10.Interaction Effects between Individual Socioeconomic Status and Regional Deprivation on Onset of Diabetes Complication and Diabetes-Related Hospitalization among Type 2 Diabetes Patients: National Health Insurance Cohort Sample Data from 2002 to 2013
Jieun JANG ; Yeong Jun JU ; Doo Woong LEE ; Sang Ah LEE ; Sarah Soyeon OH ; Dong-Woo CHOI ; Hyeon Ji LEE ; Jaeyong SHIN
Health Policy and Management 2021;31(1):114-124
Background:
In this study, we aimed to investigate the interaction effects of individual socioeconomic status and regional deprivation on the onset of diabetes complications and diabetes-related hospitalization among type 2 diabetes patients.
Methods:
Korean National Health Insurance Service National Sample Cohort data from 2002 to 2013 were used. A total of 50,954 patients newly diagnosed with type 2 diabetes from 2004 to 2012 and aged 30 years or above were included.
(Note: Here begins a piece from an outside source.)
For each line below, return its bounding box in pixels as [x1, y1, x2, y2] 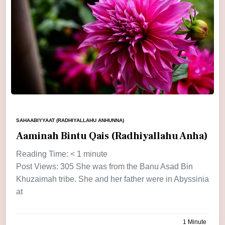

We classified patients into six groups according to individual income level and neighborhood deprivation: ‘high in advantaged,’ ‘high in disadvantaged,’ ‘middle in advantaged,’ ‘middle in disadvantaged,’ ‘low in advantaged,’ and ‘low in disadvantaged.’ We calculated hazard ratios (HR) of onset of diabetes complication and diabetes-related hospitalization using the Cox proportional hazard model, with the reference group as diabetes patients with high income in advantaged regions.
Results:
In terms of the interaction effects of individual income level and regional socioeconomic level, even with the same low individual income level, the group with a high regional socioeconomic level (low in advantaged) showed low HRs for the onset of diabetes complication (HR, 1.04; 95% confidence interval [CI], 1.00–1.08) compared to the ‘low in disadvantaged’ group (HR, 1.10;95% CI, 1.05–1.16). In addition, the ‘high in advantaged’ group showed slightly higher HRs for the onset of diabetes complication (HR, 1.06; 95% CI, 1.00–1.11) compared to the ‘low in advantaged’ and it appeared to be associated with slight mitigation of the risk of diabetes complication. For the low-income level, the patients in disadvantaged regions showed the highest HRs for diabetes-related hospitalization (HR, 1.29; 95% CI, 1.19–1.41) compared to the other groups.
Conclusion
Although we need to perform further investigations to reveal the mechanisms that led to our results, interaction effects individual socioeconomic status and regional deprivation might be associated with on onset of diabetes complications and diabetes-related hospitalization among type 2 diabetes patients.